I found one last year at a yard sale not 5 miles from home..cost me a whole $1!!
It's orange and says Cleveland Browns??


----------



## JustCliff (May 21, 2011)

I have a pocket watch that my daughters ex got in Germany. It's a really nice one. Where you would get one I don't know.
I also have a wind up wrist watch that I got last year for Christmas. She got it from a catalog. i'm not sure which one.
I saw my ultimate wind up at a gun show earlier this year. It was a U.S.Army pocket watch that had a 24 hour dial instead of the standard 12. It was only $500...LOL I wish I could have got it.


----------



## LincTex (Apr 1, 2011)

Go to ebay and in the search type in "wind up alarm clock"... there are some really good ones right now.


----------



## RoadRash (Sep 29, 2010)

You can also try second hand shops pawn shops and goodwill 
Grage sale finds are usually the best I have 1 21 jewel watch from grmany early fifties $2 at a grage sale the case is gold that was a good score .....


----------



## PrepN4Good (Dec 23, 2011)

I think we got our wristwatches on Ebay & the wind-clock somewhere on Amazon.com.


----------



## lazydaisy67 (Nov 24, 2011)

Just make sure you keep an eye on them now when you can verify the correct time. If they're not keeping correct time you can have them fixed for fairly inexpensive.


----------



## cnsper (Sep 20, 2012)

If it is the end of the world, who cares what time it is... .LOL

I don't have a watch or clock and if SHTF then I will do things on my time not someone else's. Besides, if you forget to wind it then you are screwed as to the actual time... LOL


----------



## *Andi (Nov 8, 2009)

cnsper said:


> If it is the end of the world, who cares what time it is... .LOL
> 
> I don't have a watch or clock and if SHTF then I will do things on my time not someone else's. Besides, if you forget to wind it then you are screwed as to the actual time... LOL


True but they are ratter nice to have when the power is out for a few weeks ... Just saying.


----------



## kappydell (Nov 27, 2011)

the vermont country store sells both wind up alarm clocks as well as wind up wrist watches. Personally, Im buying a manual typewriter from them for Christmas. They carry all kinds of 'obsolete' and hard to find items. 
www.vermontcountrystore.com


----------



## JustCliff (May 21, 2011)

LOL! cnsper reminded me of a funny one. When I got my wind up wrist watch I wound it up and set it on the table. I never were a watch that wont keep good time. Well I came back later to check that it was keeping time. It had stopped. I was pissed because it had stopped, broke and it was new. Then I remembered, You have to wind it to keep it going! I felt stupid......


----------



## GrinnanBarrett (Aug 31, 2012)

You can still buy both mechanical watches and self winding ones. Do a search on Google and many will pop up. I know that on some of the Army store sites they sell a reproduction of the World War 2 military watch with a presentation case. I buy my wind up clocks from places like KMart. 
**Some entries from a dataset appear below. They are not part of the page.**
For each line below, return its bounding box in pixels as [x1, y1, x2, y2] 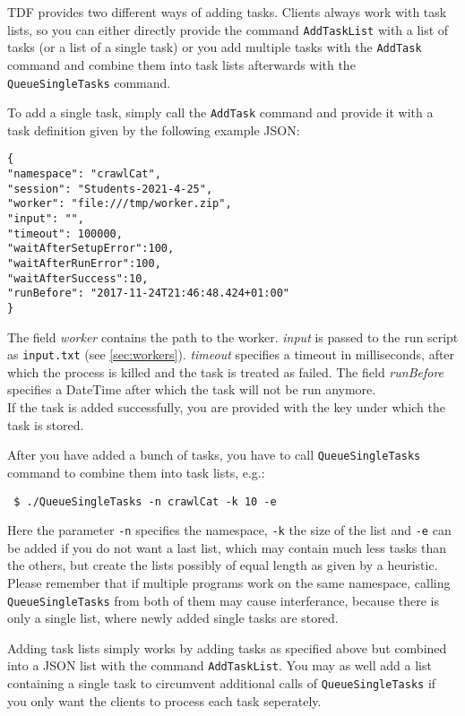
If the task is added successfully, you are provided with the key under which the [7, 398, 445, 417]
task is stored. [7, 415, 84, 434]
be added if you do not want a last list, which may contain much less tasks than [7, 538, 447, 556]
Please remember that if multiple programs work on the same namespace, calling [7, 574, 451, 591]
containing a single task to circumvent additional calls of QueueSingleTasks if [7, 674, 436, 693]
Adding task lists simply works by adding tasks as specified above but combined [7, 638, 447, 657]
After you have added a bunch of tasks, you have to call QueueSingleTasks [7, 445, 421, 464]
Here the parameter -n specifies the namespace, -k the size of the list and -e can [7, 521, 452, 539]
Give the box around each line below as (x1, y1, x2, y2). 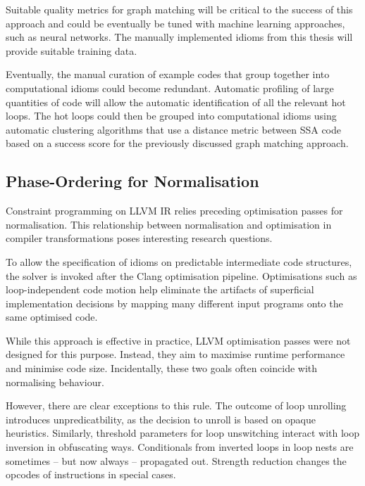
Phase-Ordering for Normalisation (6, 170, 259, 192)
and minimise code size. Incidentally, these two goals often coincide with (6, 361, 318, 376)
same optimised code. (6, 309, 98, 324)
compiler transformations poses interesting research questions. (6, 231, 273, 245)
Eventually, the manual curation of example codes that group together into (6, 67, 330, 82)
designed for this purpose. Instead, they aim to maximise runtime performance (6, 347, 345, 362)
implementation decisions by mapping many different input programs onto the (6, 295, 343, 310)
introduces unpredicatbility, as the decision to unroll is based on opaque (6, 411, 316, 426)
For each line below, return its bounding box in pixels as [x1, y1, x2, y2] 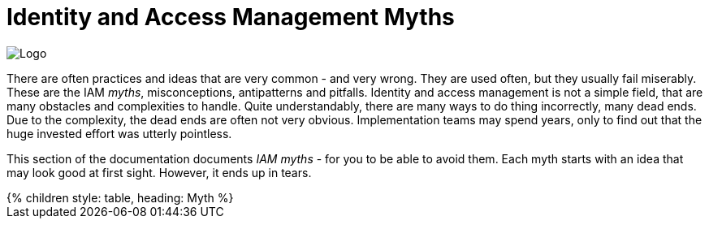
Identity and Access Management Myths [6, 3, 455, 31]
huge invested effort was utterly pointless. [6, 126, 232, 141]
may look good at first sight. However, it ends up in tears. [6, 165, 312, 180]
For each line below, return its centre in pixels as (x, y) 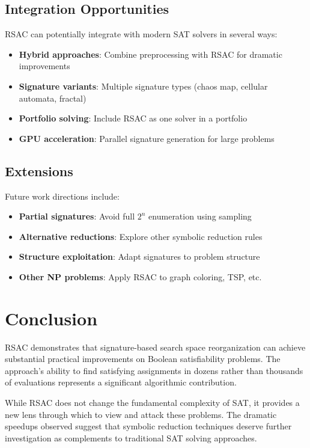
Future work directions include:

The high end mechanical watches are pretty pricey items. Most of them are made in Switzerland. I do not know of any US made watches any more. Hamilton was sold out to the Swiss several years back and Timex is now made in China. GB


----------



## Sentry18 (Aug 5, 2012)

I bought one at Goodwill a few months back for $1. Seemed like a good item to have if the power grid went down. At the same time if society comes to an end I am not sure if I will care what time it is.


----------



## OldCootHillbilly (Jul 9, 2010)

Bought a big ben wind up alarm clock at mills fleet farm, keeps good time an I use it cause ya never know when the power gonna go round here.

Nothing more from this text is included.